La casa tenía un gran espacio parquizado con piscina y vestuario, en el fondo del terreno. También contaba con una parrilla frente a un mesón con bancos de madera, que fué el lugar donde se desarrolló la cena.

La comida estuvo divertida y mientras el resto de la familia se organizaba en grupos de tertulias varias. el padre de Marta, encargado del asado, se pasó con el vino, quedando derrengado sobre una tumbona,

Aprovechando que mi amiga estaba entretenida hablando cosas de mujeres con su tía y sus amigas, me dediqué a recorrer el parque, soñando en que algún día pudiera vivir en un lugar así.

Estaba distraído, caminando por el contorno de la piscina deleitado por los arabescos de los pequeños mosaicos, cuando me llegaron desde la cabaña, los inconfundibles sonidos que escuchaba cada noche en mi casilla.

Me acerqué discretamente a la ventana y mi polla casi revienta mis pantalones, Bea estaba echada boca arriba sobre una robusta camilla de masajes, con la cabeza de lado, el vestido hecho un cinto y las piernas sobre los hombros de José que tenía la cabeza enterrada entre las piernas de la morocha.

Saqué mi móvil y me puse a grabar el material que sería motivo de mis pajas por los próximo siglos.

Cuando José se sintió satisfecho, trepó por su cuerpo y de un golpe de cadera le enterró la polla hasta las pelotas, provocando un sonoro quejido de la infiel.
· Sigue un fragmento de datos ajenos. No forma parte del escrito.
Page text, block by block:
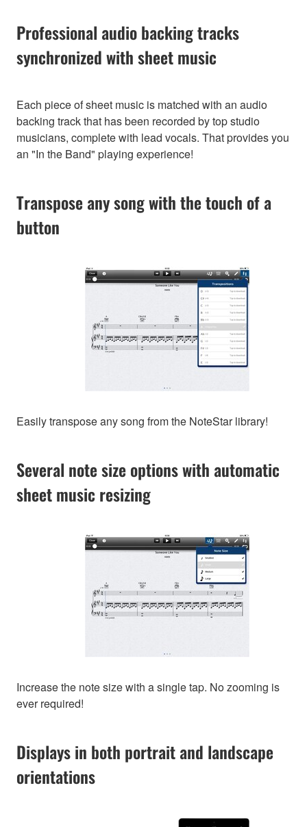
Professional audio backing tracks
synchronized with sheet music
Each piece of sheet music is matched with an audio
backing track that has been recorded by top studio
musicians, complete with lead vocals. That provides you
an "In the Band" playing experience!
Transpose any song with the touch of a
button
Easily transpose any song from the NoteStar library!
Several note size options with automatic
sheet music resizing
Increase the note size with a single tap. No zooming is
ever required!
Displays in both portrait and landscape
orientations
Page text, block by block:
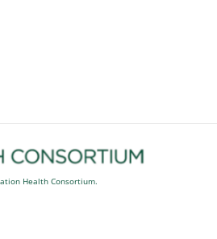
Health Consortium.
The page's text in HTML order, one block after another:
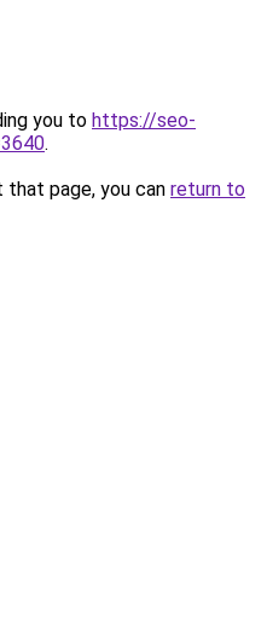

La dejó descansar un par de minutos y se la empezó a follar despacio, aumentando el ritmo poco a poco, al rato, ya la empotraba desesperado, mientras le chupaba sus grandiosas tetas.
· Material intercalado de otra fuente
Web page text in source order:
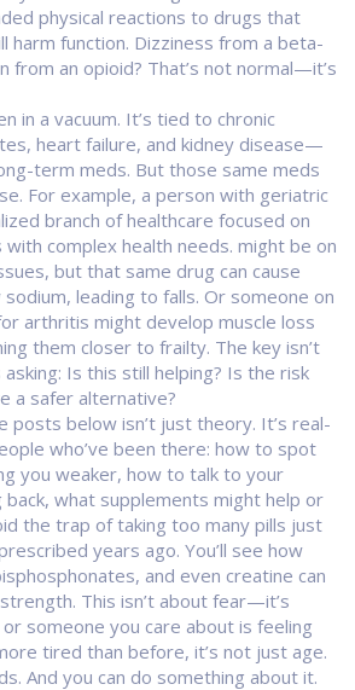
physical reactions to drugs that
harm function. Dizziness from a beta-
from an opioid? That’s not normal—it’s
in a vacuum. It’s tied to chronic
heart failure, and kidney disease—
term meds. But those same meds
For example, a person with geriatric
branch of healthcare focused on
complex health needs. might be on
but that same drug can cause
leading to falls. Or someone on
arthritis might develop muscle loss
them closer to frailty. The key isn’t
Is this still helping? Is the risk
a safer alternative?
posts below isn’t just theory. It’s real-
who’ve been there: how to spot
you weaker, how to talk to your
what supplements might help or
the trap of taking too many pills just
years ago. You’ll see how
and even creatine can
This isn’t about fear—it’s
someone you care about is feeling
tired than before, it’s not just age.
And you can do something about it.

-. Aghh...Que buena estás puta… cada día... me gustas más.

-. Calla y apúrate, estás tardando demasiado, nos van a pescar.

-. Mejor... así el borrachin... y la estupida de tu hermana... aprenden como se folla.

-. ¿De tí?, no me hagas reir.

Diez minutos después y cuando ya estaba por tener un orgasmo sin tocarme, escuché a Marta que me llamaba desde la otra punta del parque y se me ocurrió la divertida idea de joderles el polvo. Lejos estaba de imaginar la consecuencia de ese acto.

-. ¡ ALDO..VEN AQUÍ !...¿QUE HACES ALLI SOLO? ...Gritó Marta

-. ¡ YA VOY… ESTABA DISFRUTANDO DEL PAISAJE !... Le contesté a los gritos, bien pegado a la ventana mientras aguantaba la risa.

No había avanzado ni veinte metros, cuando el chulo salió disparado tratando de interceptarme. Al llegar a mi lado, me tomó del brazo de mala forma para detenerme y tratar de hablar conmigo.

Si a algo estaba acostumbrado en mi vida de mierda, era a no dejarme impresionar por matones de cartón. Le tomé su mano por el dedo mayor y retorciéndolo hacia arriba me liberé de su acoso, observando a Bea que me miraba espantada desde la puerta de la cabaña.

Sosteniendo con una mano, el retorcido dedo del buitre que se quejaba como una niña, con la otra le enseñe el celular a la hipócrita puta, para dejarle bien en claro cuál era su lugar. Luego solté al imbécil y me reuní con mis amigas para completar la noche.

Crucé el puente para llegar a casa, sin temor a las sombras que acechaban incautos más allá de las dos de la mañana. Por un pacto implícito, teníamos un salvoconducto que nos liberaba de las consecuencias de pisar el barrio a esas horas, donde solo circulaban ladrones, traficantes y prostitutas con sus clientes.

Parado frente a la puerta, los conocidos susurros y gemidos de mi hermana, indicaban que hoy sería el día de mis pilladas, abrí la puerta despacio con una sonrisa y lo que ví me congeló el alma.